The expected answer is the data below, printed verbatim without its pictures.
(DATA PROVIDED begins)
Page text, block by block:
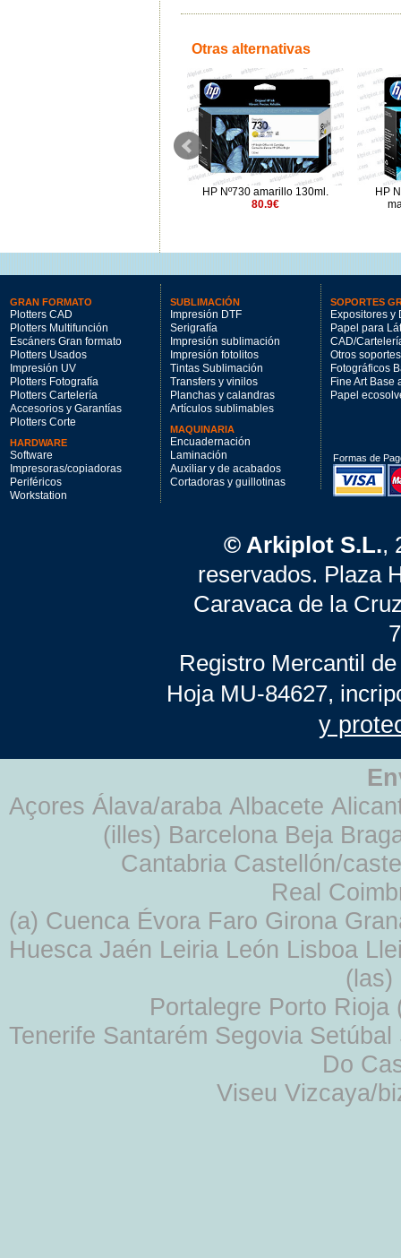
Otras alternativas
HP Nº730 amarillo 130ml.
80.9€
HP
GRAN FORMATO
Plotters CAD
Plotters Multifunción
Escáners Gran formato
Plotters Usados
Impresión UV
Plotters Fotografía
Plotters Cartelería
Accesorios y Garantías
Plotters Corte
HARDWARE
Software
Impresoras/copiadoras
Periféricos
Workstation
SUBLIMACIÓN
Impresión DTF
Serigrafía
Impresión sublimación
Impresión fotolitos
Tintas Sublimación
Transfers y vinilos
Planchas y calandras
Artículos sublimables
MAQUINARIA
Encuadernación
Laminación
Auxiliar y de acabados
Cortadoras y guillotinas
SOPORTES
Expositores y
Papel para
CAD/
Otros soportes
Fotográficos
Fine Art Base
Papel
Formas de
© Arkiplot S.L.,
reservados. Plaza
Caravaca de la
Registro Mercantil
Hoja MU-84627,
y
Açores Álava/araba Albacete
(illes) Barcelona Beja
Cantabria Castellón/
Real
(a) Cuenca Évora Faro Girona
Huesca Jaén Leiria León Lisboa
Portalegre Porto
Tenerife Santarém Segovia
Do
Viseu Vizcaya/
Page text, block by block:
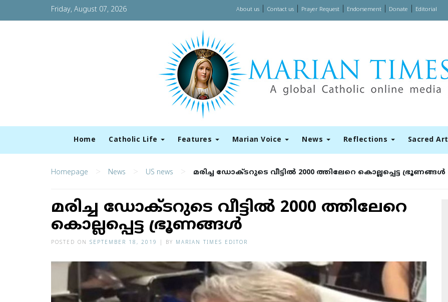
Friday, August 07, 2026 About us| Contact us| Prayer Request| Endorsement| Donate Editorial
Home Catholic Life Features Marian Voice News Reflections Sacred Art
Homepage > News > US news > മരിച്ച ഡോക്ടറുടെ വീട്ടില്‍ 2000 ത്തിലേറെ കൊല്ലപ്പെട്ട ഭ്രൂണങ്ങള്‍
മരിച്ച ഡോക്ടറുടെ വീട്ടില്‍ 2000 ത്തിലേറെ
കൊല്ലപ്പെട്ട ഭ്രൂണങ്ങള്‍
POSTED ON SEPTEMBER 18, 2019 BY MARIAN TIMES EDITOR
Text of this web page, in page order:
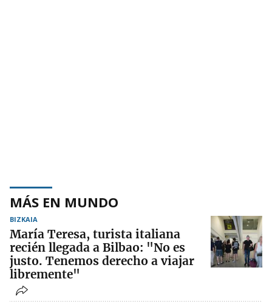
MÁS EN MUNDO
BIZKAIA
María Teresa, turista italiana
recién llegada a Bilbao: "No es
justo. Tenemos derecho a viajar
libremente"
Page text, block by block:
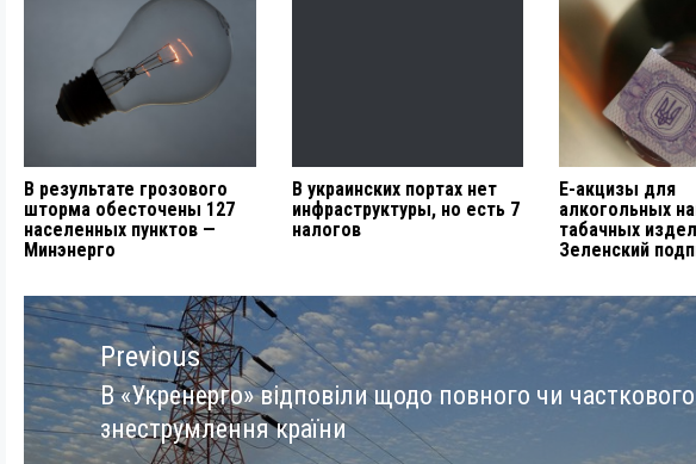
В результате грозового
шторма обесточены 127
населенных пунктов —
Минэнерго
В украинских портах нет
инфраструктуры, но есть 7
налогов
Е-акцизы для
алкогольных
табачных
Зеленский
Навигация
по
записямPrevious
Previous
post:
В «Укренерго» відповіли щодо повного чи часткового
знеструмлення країни
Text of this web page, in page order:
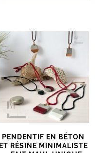
plusieurs
variations.
Les
options
peuvent
être
choisies
PENDENTIF EN BÉTON
ET RÉSINE MINIMALISTE
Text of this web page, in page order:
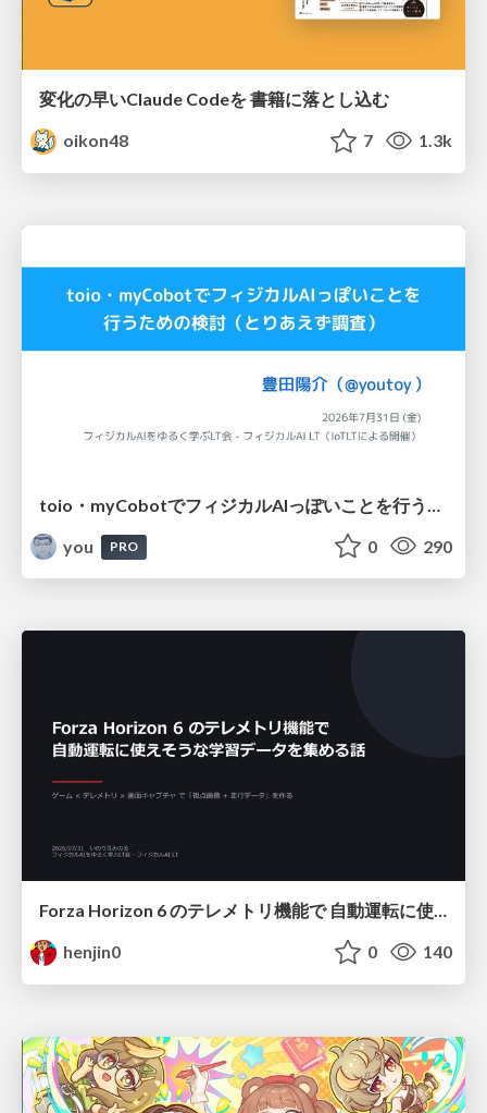
変化の早いClaude Codeを 書籍に落とし込む
oikon48
7 1.3k
you
PRO 0 290
Forza Horizon 6 のテレメトリ機能で 自動運転に使えそうな学習データを集める話
henjin0
0 140
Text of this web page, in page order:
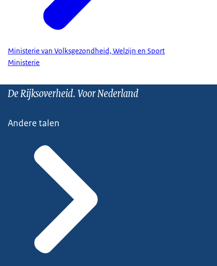
Ministerie van Volksgezondheid, Welzijn en Sport
Ministerie
De Rijksoverheid. Voor Nederland
Andere talen
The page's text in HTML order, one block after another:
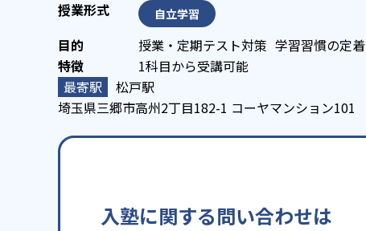
自立学習
授業・定期テスト対策 学習習慣の定着
1科目から受講可能
松戸駅
埼玉県三郷市高州2丁目182-1 コーヤマンション101
入塾に関する問い合わせは
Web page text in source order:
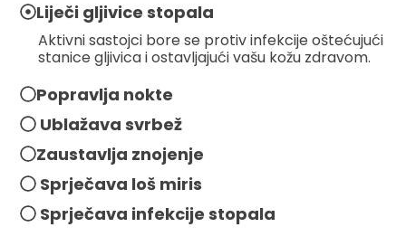
Liječi gljivice stopala
Aktivni sastojci bore se protiv infekcije oštećujući
stanice gljivica i ostavljajući vašu kožu zdravom.
Popravlja nokte
Ublažava svrbež
Zaustavlja znojenje
Sprječava loš miris
Sprječava infekcije stopala
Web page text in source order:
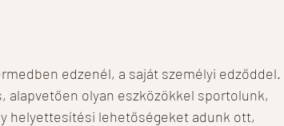
edzenél, a saját személyi edződdel.
alapvetően olyan eszközökkel sportolunk,
helyettesítési lehetőségeket adunk ott,
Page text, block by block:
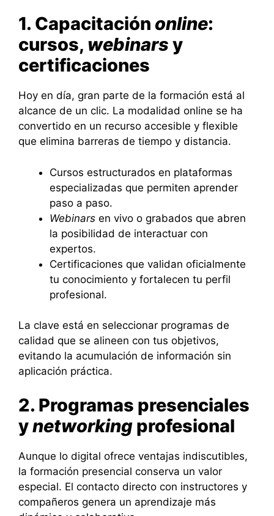
1. Capacitación online:
cursos, webinars y
certificaciones
Hoy en día, gran parte de la formación está al
alcance de un clic. La modalidad online se ha
convertido en un recurso accesible y flexible
que elimina barreras de tiempo y distancia.
Cursos estructurados en plataformas
especializadas que permiten aprender
paso a paso.
Webinars en vivo o grabados que abren
la posibilidad de interactuar con
expertos.
Certificaciones que validan oficialmente
tu conocimiento y fortalecen tu perfil
profesional.
La clave está en seleccionar programas de
calidad que se alineen con tus objetivos,
evitando la acumulación de información sin
aplicación práctica.
2. Programas presenciales
ynetworking profesional
Aunque lo digital ofrece ventajas indiscutibles,
la formación presencial conserva un valor
especial. El contacto directo con instructores y
compañeros genera un aprendizaje más
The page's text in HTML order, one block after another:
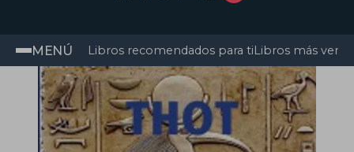
MENÚ Libros recomendados para tiLibros más
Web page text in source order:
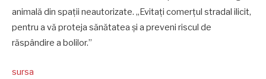
animală din spații neautorizate. „Evitați comerțul stradal ilicit,
pentru a vă proteja sănătatea și a preveni riscul de
răspândire a bolilor.”
sursa
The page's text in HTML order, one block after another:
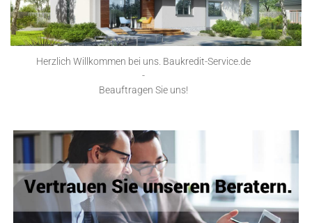
Herzlich Willkommen bei uns. Baukredit-Service.de
-
Beauftragen Sie uns!
(DATA PROVIDED ends)
» **SOLUTION FOR THIS EXERCISE**
Page text, block by block:
Otras alternativas
HP Nº730 amarillo 130ml.
80.9€
HP
GRAN FORMATO
Plotters CAD
Plotters Multifunción
Escáners Gran formato
Plotters Usados
Impresión UV
Plotters Fotografía
Plotters Cartelería
Accesorios y Garantías
Plotters Corte
HARDWARE
Software
Impresoras/copiadoras
Periféricos
Workstation
SUBLIMACIÓN
Impresión DTF
Serigrafía
Impresión sublimación
Impresión fotolitos
Tintas Sublimación
Transfers y vinilos
Planchas y calandras
Artículos sublimables
MAQUINARIA
Encuadernación
Laminación
Auxiliar y de acabados
Cortadoras y guillotinas
SOPORTES
Expositores y
Papel para
CAD/
Otros soportes
Fotográficos
Fine Art Base
Papel
Formas de
© Arkiplot S.L.,
reservados. Plaza
Caravaca de la
Registro Mercantil
Hoja MU-84627,
y
Açores Álava/araba Albacete
(illes) Barcelona Beja
Cantabria Castellón/
Real
(a) Cuenca Évora Faro Girona
Huesca Jaén Leiria León Lisboa
Portalegre Porto
Tenerife Santarém Segovia
Do
Viseu Vizcaya/
Page text, block by block:
Friday, August 07, 2026 About us| Contact us| Prayer Request| Endorsement| Donate Editorial
Home Catholic Life Features Marian Voice News Reflections Sacred Art
Homepage > News > US news > മരിച്ച ഡോക്ടറുടെ വീട്ടില്‍ 2000 ത്തിലേറെ കൊല്ലപ്പെട്ട ഭ്രൂണങ്ങള്‍
മരിച്ച ഡോക്ടറുടെ വീട്ടില്‍ 2000 ത്തിലേറെ
കൊല്ലപ്പെട്ട ഭ്രൂണങ്ങള്‍
POSTED ON SEPTEMBER 18, 2019 BY MARIAN TIMES EDITOR
Text of this web page, in page order:
MÁS EN MUNDO
BIZKAIA
María Teresa, turista italiana
recién llegada a Bilbao: "No es
justo. Tenemos derecho a viajar
libremente"
Page text, block by block:
В результате грозового
шторма обесточены 127
населенных пунктов —
Минэнерго
В украинских портах нет
инфраструктуры, но есть 7
налогов
Е-акцизы для
алкогольных
табачных
Зеленский
Навигация
по
записямPrevious
Previous
post:
В «Укренерго» відповіли щодо повного чи часткового
знеструмлення країни
Text of this web page, in page order:
plusieurs
variations.
Les
options
peuvent
être
choisies
PENDENTIF EN BÉTON
ET RÉSINE MINIMALISTE
Text of this web page, in page order:
変化の早いClaude Codeを 書籍に落とし込む
oikon48
7 1.3k
you
PRO 0 290
Forza Horizon 6 のテレメトリ機能で 自動運転に使えそうな学習データを集める話
henjin0
0 140
Text of this web page, in page order:
Ministerie van Volksgezondheid, Welzijn en Sport
Ministerie
De Rijksoverheid. Voor Nederland
Andere talen
The page's text in HTML order, one block after another:
自立学習
授業・定期テスト対策 学習習慣の定着
1科目から受講可能
松戸駅
埼玉県三郷市高州2丁目182-1 コーヤマンション101
入塾に関する問い合わせは
Web page text in source order:
Liječi gljivice stopala
Aktivni sastojci bore se protiv infekcije oštećujući
stanice gljivica i ostavljajući vašu kožu zdravom.
Popravlja nokte
Ublažava svrbež
Zaustavlja znojenje
Sprječava loš miris
Sprječava infekcije stopala
Web page text in source order:
edzenél, a saját személyi edződdel.
alapvetően olyan eszközökkel sportolunk,
helyettesítési lehetőségeket adunk ott,
Page text, block by block:
1. Capacitación online:
cursos, webinars y
certificaciones
Hoy en día, gran parte de la formación está al
alcance de un clic. La modalidad online se ha
convertido en un recurso accesible y flexible
que elimina barreras de tiempo y distancia.
Cursos estructurados en plataformas
especializadas que permiten aprender
paso a paso.
Webinars en vivo o grabados que abren
la posibilidad de interactuar con
expertos.
Certificaciones que validan oficialmente
tu conocimiento y fortalecen tu perfil
profesional.
La clave está en seleccionar programas de
calidad que se alineen con tus objetivos,
evitando la acumulación de información sin
aplicación práctica.
2. Programas presenciales
ynetworking profesional
Aunque lo digital ofrece ventajas indiscutibles,
la formación presencial conserva un valor
especial. El contacto directo con instructores y
compañeros genera un aprendizaje más
The page's text in HTML order, one block after another:
MENÚ Libros recomendados para tiLibros más
Web page text in source order:
animală din spații neautorizate. „Evitați comerțul stradal ilicit,
pentru a vă proteja sănătatea și a preveni riscul de
răspândire a bolilor.”
sursa
The page's text in HTML order, one block after another:
Herzlich Willkommen bei uns. Baukredit-Service.de
-
Beauftragen Sie uns!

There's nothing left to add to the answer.